[Dataset entries]
━━━━━━━━

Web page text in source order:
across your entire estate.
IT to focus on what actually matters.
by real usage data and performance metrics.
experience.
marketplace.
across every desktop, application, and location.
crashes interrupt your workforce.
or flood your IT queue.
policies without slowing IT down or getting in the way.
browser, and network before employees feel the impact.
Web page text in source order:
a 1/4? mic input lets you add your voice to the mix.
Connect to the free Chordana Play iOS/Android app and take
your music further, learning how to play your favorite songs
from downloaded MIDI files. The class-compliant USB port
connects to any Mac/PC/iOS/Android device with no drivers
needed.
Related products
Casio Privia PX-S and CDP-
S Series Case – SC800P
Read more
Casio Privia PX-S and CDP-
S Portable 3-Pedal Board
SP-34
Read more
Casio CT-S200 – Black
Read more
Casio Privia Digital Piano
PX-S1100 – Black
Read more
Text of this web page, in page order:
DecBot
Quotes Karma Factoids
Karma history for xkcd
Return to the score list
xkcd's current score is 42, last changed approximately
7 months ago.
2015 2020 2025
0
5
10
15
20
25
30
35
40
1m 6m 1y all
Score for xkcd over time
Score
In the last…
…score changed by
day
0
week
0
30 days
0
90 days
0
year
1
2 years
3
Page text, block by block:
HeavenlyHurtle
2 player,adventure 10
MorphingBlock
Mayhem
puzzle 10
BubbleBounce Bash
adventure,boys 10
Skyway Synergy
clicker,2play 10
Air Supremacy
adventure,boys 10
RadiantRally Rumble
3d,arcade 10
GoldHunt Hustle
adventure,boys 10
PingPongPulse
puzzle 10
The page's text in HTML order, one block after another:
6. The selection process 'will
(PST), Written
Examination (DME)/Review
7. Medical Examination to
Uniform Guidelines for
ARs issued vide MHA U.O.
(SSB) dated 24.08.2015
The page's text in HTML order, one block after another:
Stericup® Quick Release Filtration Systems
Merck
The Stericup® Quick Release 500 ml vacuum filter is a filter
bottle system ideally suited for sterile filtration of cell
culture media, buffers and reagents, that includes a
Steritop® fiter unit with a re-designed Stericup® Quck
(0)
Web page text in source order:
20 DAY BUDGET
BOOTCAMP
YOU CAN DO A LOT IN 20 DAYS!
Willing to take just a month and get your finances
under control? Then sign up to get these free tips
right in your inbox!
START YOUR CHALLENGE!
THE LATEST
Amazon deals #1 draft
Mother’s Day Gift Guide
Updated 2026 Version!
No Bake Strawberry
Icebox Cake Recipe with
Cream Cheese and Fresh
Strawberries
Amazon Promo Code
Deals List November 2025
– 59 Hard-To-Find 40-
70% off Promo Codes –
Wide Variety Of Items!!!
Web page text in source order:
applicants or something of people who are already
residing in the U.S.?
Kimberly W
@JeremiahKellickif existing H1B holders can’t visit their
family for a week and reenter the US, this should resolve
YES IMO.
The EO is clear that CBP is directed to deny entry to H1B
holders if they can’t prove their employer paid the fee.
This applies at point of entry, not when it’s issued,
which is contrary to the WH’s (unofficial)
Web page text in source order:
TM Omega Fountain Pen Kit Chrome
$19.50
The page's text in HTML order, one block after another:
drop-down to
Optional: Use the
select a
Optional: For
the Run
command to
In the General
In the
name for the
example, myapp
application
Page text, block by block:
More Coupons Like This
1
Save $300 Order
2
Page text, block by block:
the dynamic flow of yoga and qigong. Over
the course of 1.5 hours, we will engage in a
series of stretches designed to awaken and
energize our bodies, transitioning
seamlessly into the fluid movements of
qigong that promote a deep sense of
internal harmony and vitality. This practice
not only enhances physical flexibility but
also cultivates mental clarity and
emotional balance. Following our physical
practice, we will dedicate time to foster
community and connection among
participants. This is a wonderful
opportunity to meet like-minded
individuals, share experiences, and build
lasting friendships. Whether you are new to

━━━━━━━━

■ How to complete this task ■
Looking only at the data above, say how many of its lines contain the string "take", and nothing more.

■ Answer area ■
2